他知道玉人飘香这时多半已休息了,决定明天再去探访她。可是,才走到大门口时,他就看见了玉人飘香。玉人飘香微笑着向他微鞠一躬,似乎是特意来找他的。
柳雪松赶紧迎上去,问:“你找我有事吗。”玉人飘香摇摇头,只是笑笑,柳雪松以为她还在介意白天的事,便说:“其实你也不用太生气,就算,哎,就是我对不起你。”玉人飘香笑道:“想想真傻呀,我当时生什么气呢,又没有什么损失,再说这件事皆大欢喜,完全按你们中国人的方式处理,不是很好吗。”柳雪松倒不知该怎么说话了,心想人家如果只是来表白一下,绝不会现在来找自己,就说:“我们随便走走吧,去吃饭,说话都行。”估计玉人飘香现在处于一种很奇怪的孤立状态,一定很无聊,哪知玉人飘香道:“不了,我来是想请你代我向杨前辈或水前辈他们道歉,今天真是太失礼了;其次,我要说的是,是,哎,不知该怎么说才好,记得我初来中国的时候,可是什么都不怕,但经过这些事,却深感人言可畏,我前段时日可说吃不好,也睡不好,你看今天诸葛轩胡说八道些什么。”

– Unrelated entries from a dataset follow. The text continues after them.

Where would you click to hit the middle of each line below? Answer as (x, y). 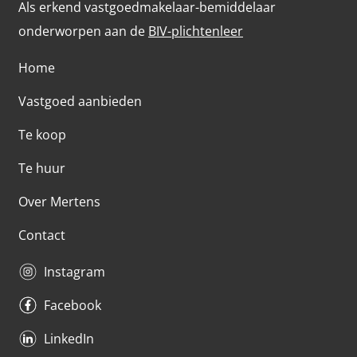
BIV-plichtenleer (196, 31)
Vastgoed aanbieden (80, 101)
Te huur (42, 168)
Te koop (42, 134)
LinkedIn (69, 338)
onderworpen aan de (83, 31)
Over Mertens (59, 201)
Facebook (73, 305)
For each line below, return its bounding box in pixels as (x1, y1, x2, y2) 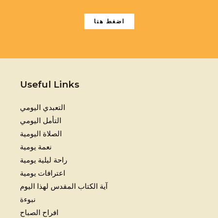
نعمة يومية (19, 142, 52, 152)
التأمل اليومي (19, 116, 61, 126)
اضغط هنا (93, 18, 125, 25)
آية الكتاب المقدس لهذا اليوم (19, 182, 108, 191)
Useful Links (19, 79, 79, 91)
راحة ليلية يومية (19, 155, 67, 165)
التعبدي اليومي (19, 103, 65, 112)
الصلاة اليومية (19, 129, 62, 139)
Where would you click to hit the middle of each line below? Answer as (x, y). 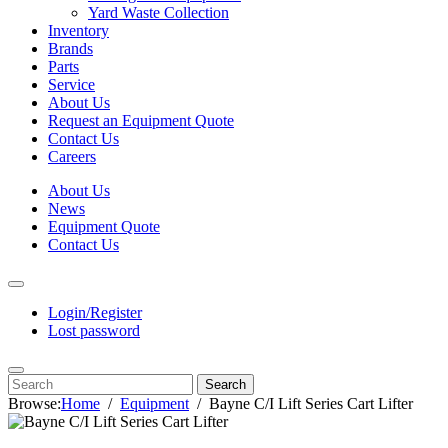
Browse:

“其实我真的想说的是,飞龙帮已和你结下梁子了,他们是不会放过你的,这件事也并没有真正的结束,真的,我一想起来就觉得害怕,所以,为了你好,也为了我好,大家还是谨慎一些,咱们以后,以后就不要来往了,不要再说一句话了。”
她吞吞吐吐说了这许多话,原来是提出绝交的,为了天皇和家族及本国人民寄予期望的比武大计不会夭折,她只能比以往更加谨慎地处理两人的关系。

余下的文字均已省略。